Effects of step length and step frequency on lower-limb muscle function in human gait.

The aim of this study was to quantify the effects of step length and step frequency on lower-limb muscle function in walking. Three-dimensional gait data were used in conjunction with musculoskeletal modeling techniques to evaluate muscle function over a range of walking speeds using prescribed combinations of step length and step frequency. The body was modeled as a 10-segment, 21-degree-of-freedom skeleton actuated by 54 muscle-tendon units. Lower-limb muscle forces were calculated using inverse dynamics and static optimization. We found that five muscles - GMAX, GMED, VAS, GAS, and SOL - dominated vertical support and forward progression independent of changes made to either step length or step frequency, and that, overall, changes in step length had a greater influence on lower-limb joint motion, net joint moments and muscle function than step frequency. Peak forces developed by the uniarticular hip and knee extensors, as well as the normalized fiber lengths at which these muscles developed their peak forces, correlated more closely with changes in step length than step frequency. Increasing step length resulted in larger contributions from the hip and knee extensors and smaller contributions from gravitational forces (limb posture) to vertical support. These results provide insight into why older people with weak hip and knee extensors walk more slowly by reducing step length rather than step frequency and also help to identify the key muscle groups that ought to be targeted in exercise programs designed to improve gait biomechanics in older adults.

Muscle function during gait is invariant to age when walking speed is controlled.

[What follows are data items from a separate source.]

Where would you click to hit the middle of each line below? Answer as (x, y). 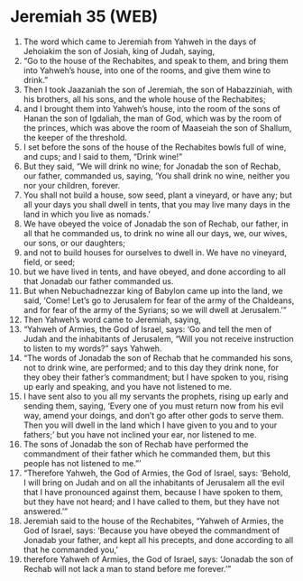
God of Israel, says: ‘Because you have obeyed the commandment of (151, 530)
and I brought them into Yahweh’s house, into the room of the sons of (151, 108)
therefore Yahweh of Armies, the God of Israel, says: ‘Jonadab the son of (158, 559)
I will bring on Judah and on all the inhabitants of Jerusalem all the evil (154, 482)
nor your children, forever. (72, 185)
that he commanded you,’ (70, 549)
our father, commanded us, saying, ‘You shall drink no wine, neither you (156, 175)
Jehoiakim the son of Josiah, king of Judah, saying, (119, 51)
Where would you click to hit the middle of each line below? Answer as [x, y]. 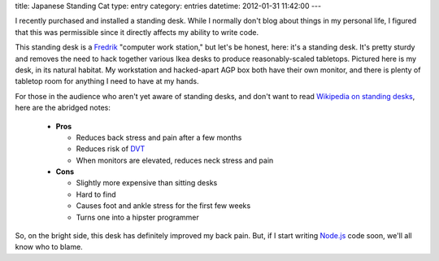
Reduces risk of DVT [111, 149]
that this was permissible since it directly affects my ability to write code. [137, 32]
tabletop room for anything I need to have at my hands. [107, 81]
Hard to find [96, 194]
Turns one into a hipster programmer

Older adults walk more slowly, take shorter steps, and spend more time with both legs on the ground compared to young adults. Although many studies have investigated the effects of aging on the kinematics and kinetics of gait, little is known about the corresponding changes in muscle function. The aim of this study was to describe and compare the actions of the lower-limb muscles in accelerating the body's center of mass (COM) in healthy young and older adults. Three-dimensional gait analysis and subject-specific musculoskeletal modeling were used to calculate lower-limb muscle forces and muscle contributions to COM accelerations when both groups walked at the same speed. The orientations of all body segments during walking, except that of the pelvis, were invariant to age when these quantities were expressed in a global reference frame. The older subjects tilted their pelves more anteriorly during the stance phase. The mean contributions of the gluteus maximus, gluteus medius, vasti, gastrocnemius and soleus to the vertical, fore-aft and mediolateral COM accelerations (support, progression and balance, respectively) were similar in the two groups. However, the gluteus medius contributed significantly less to support (p<0.05) while the gluteus maximus and contralateral erector spinae contributed significantly more to balance (p<0.05) during early stance in the older subjects. These results provide insight into the functional roles of the individual leg muscles during gait in older adults, and highlight the importance of the hip and back muscles in controlling mediolateral balance.